In some years, Australia exports nearly all of its beef and sheepmeat production. Apart from New Zealand, this is the highest export exposure any major red meat producer has in today’s international market. The ability of the processing and export sector to place such a large percentage of our production on export markets while seeking a premium return underpins Australia’s red meat industry. As a high-quality provider located far from most major export markets, having access to a dependable, efficient, and cost-effective worldwide sea freight service becomes a critical component of the total export equation.

In previous years, delivering our exports to the world required up to 90,000 food grade TEUs. This amounted to 20ft equivalent containers, every year. The expense of procuring those containers when you need them and then transporting them to your foreign consumer in a timely manner has a significant impact on the pricing process that ultimately determines what value is given back to the farm gate. In Australia, red meat processing has traditionally been a low-margin sector, so keeping control of variable expenses like freight rates is critical for long-term survival in an ever-changing market. The Australian Competition and Consumer Commission study from last year, as well as the AMIC Shipping Report from February this year, both stated that freight charges have increased.

These increases have accelerated in the last nine to twelve months. For example, a 40ft reefer container for one UK port that cost roughly US$1750 a year ago has grown to nearly US$3000 by the end of last year and is expected to cost over US$7000 in February. Rates vary by carrier, but they are all rising in response to what appears to be a decline in service. Over the last five years, we’ve seen the global container freight service provided to Australia shift from one of low freight rates and excess shipping capacity to one of surging global demand, with tight, if not insufficient, global sea freight capacity and equipment to meet it, as a result of the pandemic.

Booking space in the meat industry is becoming increasingly dependent on equipment availability, and tariffs are becoming increasingly only valid for a limited time. Smaller exporters may be disadvantaged in such a tight market because they are unable to make the same upfront volume commitments as larger packers. There are also competing interests in Europe and Asia for accessible food grade reefer containers, which can be prioritised over Australia because they offer larger returns. The increase in worldwide demand has also resulted in port congestion, which has impacted vessel scheduling and added additional fees and surcharges.

A recent frozen beef shipment to the United States that should have taken 25 to 27 days to arrive took nearly 70 days, including 14 days waiting for a berth off the coast of Los Angeles. Such delays are costly in many industries, but in the case of chilled beef, they eat away the available shelf life at the customer’s end, lowering its value. Eighty per cent of global container shipping capacity, according to the US White House, participates in three global alliances made up of up to 14 different container shipping companies. Because none of these businesses are based in Australia, we are at the mercy of foreign trends and costs that influence the service we deliver.
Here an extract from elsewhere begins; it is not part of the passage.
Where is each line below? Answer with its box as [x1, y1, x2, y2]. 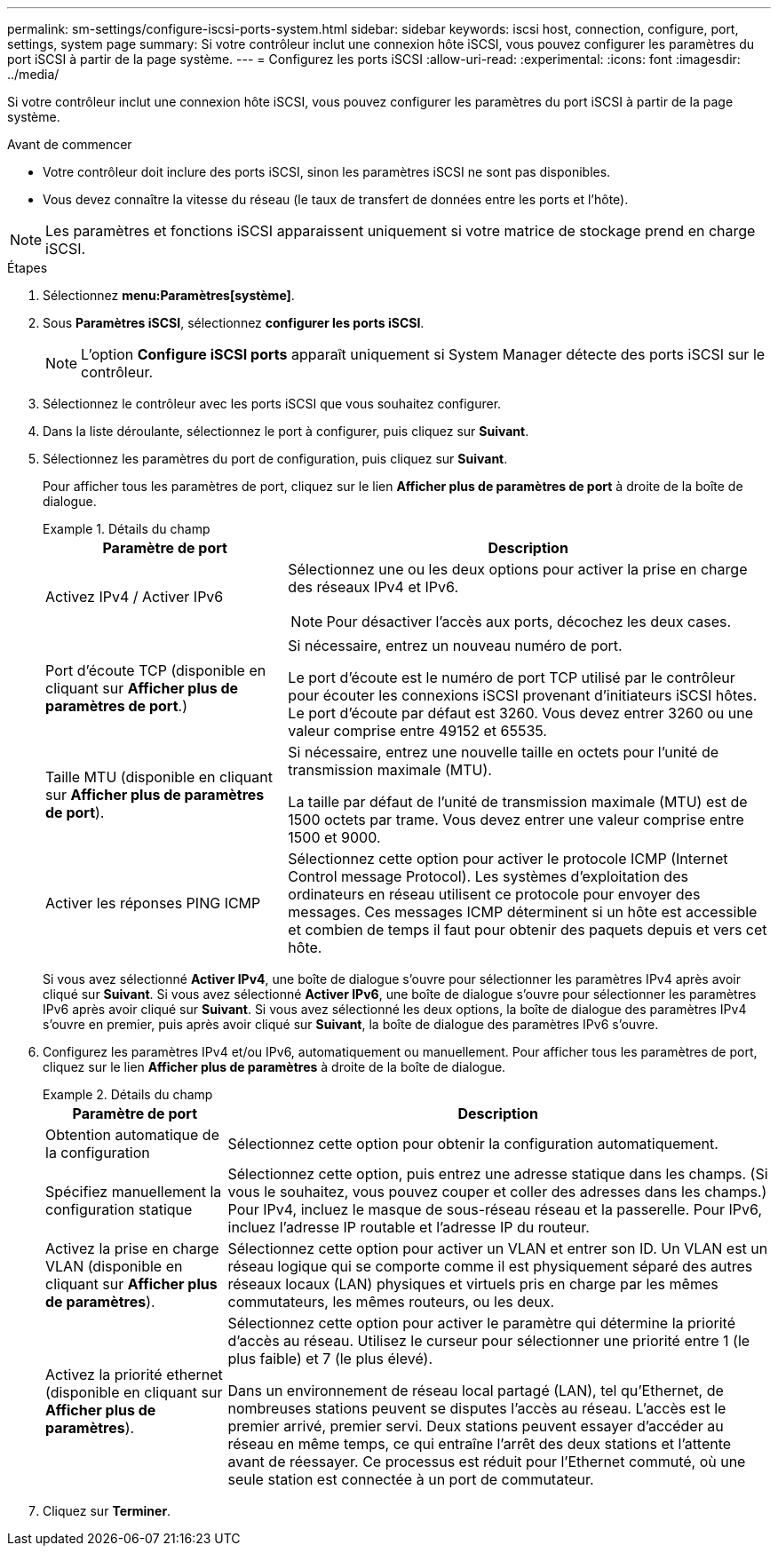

We must also keep in mind that Australia accounts for only about 1% to 2% of worldwide container movements, limiting our ability to influence many of these global outcomes on our own. In February and March, the US White House expressed worry not only about the impact of rising freight costs on agricultural exports, but also about whether questionable market power was being used. President Biden announced a ‘historic’ agreement between the US Department of Justice and the Federal Maritime Commission to examine and resolve these freight pricing issues. With the average operating margins of the major carriers currently at very high levels, Australian exporters will be watching these events very closely as the cost and reliability of the container freight service to Australia has implications all the way down to the farm gate.